== Excerpted records
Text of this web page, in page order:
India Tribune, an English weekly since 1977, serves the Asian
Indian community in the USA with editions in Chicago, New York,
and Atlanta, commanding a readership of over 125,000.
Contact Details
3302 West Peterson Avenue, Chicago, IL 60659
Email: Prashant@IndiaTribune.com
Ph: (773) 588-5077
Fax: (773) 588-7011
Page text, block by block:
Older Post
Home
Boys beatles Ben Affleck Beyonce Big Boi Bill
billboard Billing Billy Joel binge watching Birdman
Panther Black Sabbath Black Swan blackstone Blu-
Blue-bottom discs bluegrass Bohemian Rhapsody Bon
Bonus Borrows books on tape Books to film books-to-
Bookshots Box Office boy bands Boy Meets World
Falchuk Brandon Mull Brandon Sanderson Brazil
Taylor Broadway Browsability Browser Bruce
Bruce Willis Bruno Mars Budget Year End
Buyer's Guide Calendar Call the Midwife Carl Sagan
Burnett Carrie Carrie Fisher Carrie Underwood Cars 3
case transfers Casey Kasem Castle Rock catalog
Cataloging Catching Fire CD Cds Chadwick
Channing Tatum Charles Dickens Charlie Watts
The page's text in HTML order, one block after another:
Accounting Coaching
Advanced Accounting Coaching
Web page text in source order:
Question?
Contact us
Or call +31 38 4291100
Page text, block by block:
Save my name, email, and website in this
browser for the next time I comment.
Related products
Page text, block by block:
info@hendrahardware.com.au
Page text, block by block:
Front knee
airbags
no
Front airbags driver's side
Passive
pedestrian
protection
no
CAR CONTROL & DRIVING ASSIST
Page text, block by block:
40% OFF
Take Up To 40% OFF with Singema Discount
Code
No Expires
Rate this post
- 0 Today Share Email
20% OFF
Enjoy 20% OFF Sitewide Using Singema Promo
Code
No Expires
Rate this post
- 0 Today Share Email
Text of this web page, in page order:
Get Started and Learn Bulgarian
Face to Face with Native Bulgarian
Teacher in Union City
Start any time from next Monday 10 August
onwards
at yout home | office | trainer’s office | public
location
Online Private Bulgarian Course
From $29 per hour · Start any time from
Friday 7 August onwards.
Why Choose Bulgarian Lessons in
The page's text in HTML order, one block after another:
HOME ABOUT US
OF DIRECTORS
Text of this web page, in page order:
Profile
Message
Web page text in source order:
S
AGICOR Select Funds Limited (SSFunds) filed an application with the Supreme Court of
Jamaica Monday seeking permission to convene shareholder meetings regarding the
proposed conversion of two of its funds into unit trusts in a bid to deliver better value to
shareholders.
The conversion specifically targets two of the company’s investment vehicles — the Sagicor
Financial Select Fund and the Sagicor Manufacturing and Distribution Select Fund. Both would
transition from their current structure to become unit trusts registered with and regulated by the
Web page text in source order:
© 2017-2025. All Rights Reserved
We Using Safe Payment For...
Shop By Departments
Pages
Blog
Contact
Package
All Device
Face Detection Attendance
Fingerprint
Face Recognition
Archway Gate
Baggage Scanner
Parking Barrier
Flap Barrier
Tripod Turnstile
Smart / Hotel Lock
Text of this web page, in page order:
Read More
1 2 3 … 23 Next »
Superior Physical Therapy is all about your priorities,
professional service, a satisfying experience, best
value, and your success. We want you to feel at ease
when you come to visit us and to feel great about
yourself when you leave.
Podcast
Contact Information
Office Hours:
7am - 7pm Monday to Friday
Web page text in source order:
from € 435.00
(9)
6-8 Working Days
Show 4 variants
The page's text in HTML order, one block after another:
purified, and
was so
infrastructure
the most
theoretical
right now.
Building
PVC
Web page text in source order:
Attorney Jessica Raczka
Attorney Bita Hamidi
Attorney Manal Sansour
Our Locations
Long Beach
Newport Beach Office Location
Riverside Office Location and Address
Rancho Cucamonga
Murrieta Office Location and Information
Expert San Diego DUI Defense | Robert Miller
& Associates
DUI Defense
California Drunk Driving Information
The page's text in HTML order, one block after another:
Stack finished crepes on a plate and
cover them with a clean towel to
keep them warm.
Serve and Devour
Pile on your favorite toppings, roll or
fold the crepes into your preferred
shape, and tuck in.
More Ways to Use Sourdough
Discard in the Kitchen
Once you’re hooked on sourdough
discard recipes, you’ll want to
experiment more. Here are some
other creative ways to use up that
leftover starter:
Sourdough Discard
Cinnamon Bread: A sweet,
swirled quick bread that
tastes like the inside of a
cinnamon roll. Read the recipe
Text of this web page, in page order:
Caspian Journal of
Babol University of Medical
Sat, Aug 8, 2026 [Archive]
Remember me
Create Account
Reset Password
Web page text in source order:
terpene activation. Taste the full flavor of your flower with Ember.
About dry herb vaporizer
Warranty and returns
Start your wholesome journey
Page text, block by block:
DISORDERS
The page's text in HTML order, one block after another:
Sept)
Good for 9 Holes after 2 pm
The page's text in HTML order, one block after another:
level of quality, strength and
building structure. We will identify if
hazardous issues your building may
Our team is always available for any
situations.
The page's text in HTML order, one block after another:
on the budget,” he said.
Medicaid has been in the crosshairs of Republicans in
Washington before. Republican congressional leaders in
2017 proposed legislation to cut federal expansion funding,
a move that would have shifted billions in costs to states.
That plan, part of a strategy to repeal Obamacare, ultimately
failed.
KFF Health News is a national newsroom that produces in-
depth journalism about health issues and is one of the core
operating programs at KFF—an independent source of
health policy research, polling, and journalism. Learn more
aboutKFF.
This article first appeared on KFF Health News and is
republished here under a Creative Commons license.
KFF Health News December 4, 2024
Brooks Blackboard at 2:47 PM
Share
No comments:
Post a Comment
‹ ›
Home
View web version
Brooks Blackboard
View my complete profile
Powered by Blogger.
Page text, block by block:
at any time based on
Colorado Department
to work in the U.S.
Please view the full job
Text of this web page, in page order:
====
Please repeat the complete material exactly, with nothing omitted.

Text of this web page, in page order:
India Tribune, an English weekly since 1977, serves the Asian
Indian community in the USA with editions in Chicago, New York,
and Atlanta, commanding a readership of over 125,000.
Contact Details
3302 West Peterson Avenue, Chicago, IL 60659
Email: Prashant@IndiaTribune.com
Ph: (773) 588-5077
Fax: (773) 588-7011
Page text, block by block:
Older Post
Home
Boys beatles Ben Affleck Beyonce Big Boi Bill
billboard Billing Billy Joel binge watching Birdman
Panther Black Sabbath Black Swan blackstone Blu-
Blue-bottom discs bluegrass Bohemian Rhapsody Bon
Bonus Borrows books on tape Books to film books-to-
Bookshots Box Office boy bands Boy Meets World
Falchuk Brandon Mull Brandon Sanderson Brazil
Taylor Broadway Browsability Browser Bruce
Bruce Willis Bruno Mars Budget Year End
Buyer's Guide Calendar Call the Midwife Carl Sagan
Burnett Carrie Carrie Fisher Carrie Underwood Cars 3
case transfers Casey Kasem Castle Rock catalog
Cataloging Catching Fire CD Cds Chadwick
Channing Tatum Charles Dickens Charlie Watts
The page's text in HTML order, one block after another:
Accounting Coaching
Advanced Accounting Coaching
Web page text in source order:
Question?
Contact us
Or call +31 38 4291100
Page text, block by block:
Save my name, email, and website in this
browser for the next time I comment.
Related products
Page text, block by block:
info@hendrahardware.com.au
Page text, block by block:
Front knee
airbags
no
Front airbags driver's side
Passive
pedestrian
protection
no
CAR CONTROL & DRIVING ASSIST
Page text, block by block:
40% OFF
Take Up To 40% OFF with Singema Discount
Code
No Expires
Rate this post
- 0 Today Share Email
20% OFF
Enjoy 20% OFF Sitewide Using Singema Promo
Code
No Expires
Rate this post
- 0 Today Share Email
Text of this web page, in page order:
Get Started and Learn Bulgarian
Face to Face with Native Bulgarian
Teacher in Union City
Start any time from next Monday 10 August
onwards
at yout home | office | trainer’s office | public
location
Online Private Bulgarian Course
From $29 per hour · Start any time from
Friday 7 August onwards.
Why Choose Bulgarian Lessons in
The page's text in HTML order, one block after another:
HOME ABOUT US
OF DIRECTORS
Text of this web page, in page order:
Profile
Message
Web page text in source order:
S
AGICOR Select Funds Limited (SSFunds) filed an application with the Supreme Court of
Jamaica Monday seeking permission to convene shareholder meetings regarding the
proposed conversion of two of its funds into unit trusts in a bid to deliver better value to
shareholders.
The conversion specifically targets two of the company’s investment vehicles — the Sagicor
Financial Select Fund and the Sagicor Manufacturing and Distribution Select Fund. Both would
transition from their current structure to become unit trusts registered with and regulated by the
Web page text in source order:
© 2017-2025. All Rights Reserved
We Using Safe Payment For...
Shop By Departments
Pages
Blog
Contact
Package
All Device
Face Detection Attendance
Fingerprint
Face Recognition
Archway Gate
Baggage Scanner
Parking Barrier
Flap Barrier
Tripod Turnstile
Smart / Hotel Lock
Text of this web page, in page order:
Read More
1 2 3 … 23 Next »
Superior Physical Therapy is all about your priorities,
professional service, a satisfying experience, best
value, and your success. We want you to feel at ease
when you come to visit us and to feel great about
yourself when you leave.
Podcast
Contact Information
Office Hours:
7am - 7pm Monday to Friday
Web page text in source order:
from € 435.00
(9)
6-8 Working Days
Show 4 variants
The page's text in HTML order, one block after another:
purified, and
was so
infrastructure
the most
theoretical
right now.
Building
PVC
Web page text in source order:
Attorney Jessica Raczka
Attorney Bita Hamidi
Attorney Manal Sansour
Our Locations
Long Beach
Newport Beach Office Location
Riverside Office Location and Address
Rancho Cucamonga
Murrieta Office Location and Information
Expert San Diego DUI Defense | Robert Miller
& Associates
DUI Defense
California Drunk Driving Information
The page's text in HTML order, one block after another:
Stack finished crepes on a plate and
cover them with a clean towel to
keep them warm.
Serve and Devour
Pile on your favorite toppings, roll or
fold the crepes into your preferred
shape, and tuck in.
More Ways to Use Sourdough
Discard in the Kitchen
Once you’re hooked on sourdough
discard recipes, you’ll want to
experiment more. Here are some
other creative ways to use up that
leftover starter:
Sourdough Discard
Cinnamon Bread: A sweet,
swirled quick bread that
tastes like the inside of a
cinnamon roll. Read the recipe
Text of this web page, in page order:
Caspian Journal of
Babol University of Medical
Sat, Aug 8, 2026 [Archive]
Remember me
Create Account
Reset Password
Web page text in source order:
terpene activation. Taste the full flavor of your flower with Ember.
About dry herb vaporizer
Warranty and returns
Start your wholesome journey
Page text, block by block:
DISORDERS
The page's text in HTML order, one block after another:
Sept)
Good for 9 Holes after 2 pm
The page's text in HTML order, one block after another:
level of quality, strength and
building structure. We will identify if
hazardous issues your building may
Our team is always available for any
situations.
The page's text in HTML order, one block after another:
on the budget,” he said.
Medicaid has been in the crosshairs of Republicans in
Washington before. Republican congressional leaders in
2017 proposed legislation to cut federal expansion funding,
a move that would have shifted billions in costs to states.
That plan, part of a strategy to repeal Obamacare, ultimately
failed.
KFF Health News is a national newsroom that produces in-
depth journalism about health issues and is one of the core
operating programs at KFF—an independent source of
health policy research, polling, and journalism. Learn more
aboutKFF.
This article first appeared on KFF Health News and is
republished here under a Creative Commons license.
KFF Health News December 4, 2024
Brooks Blackboard at 2:47 PM
Share
No comments:
Post a Comment
‹ ›
Home
View web version
Brooks Blackboard
View my complete profile
Powered by Blogger.
Page text, block by block:
at any time based on
Colorado Department
to work in the U.S.
Please view the full job
Text of this web page, in page order:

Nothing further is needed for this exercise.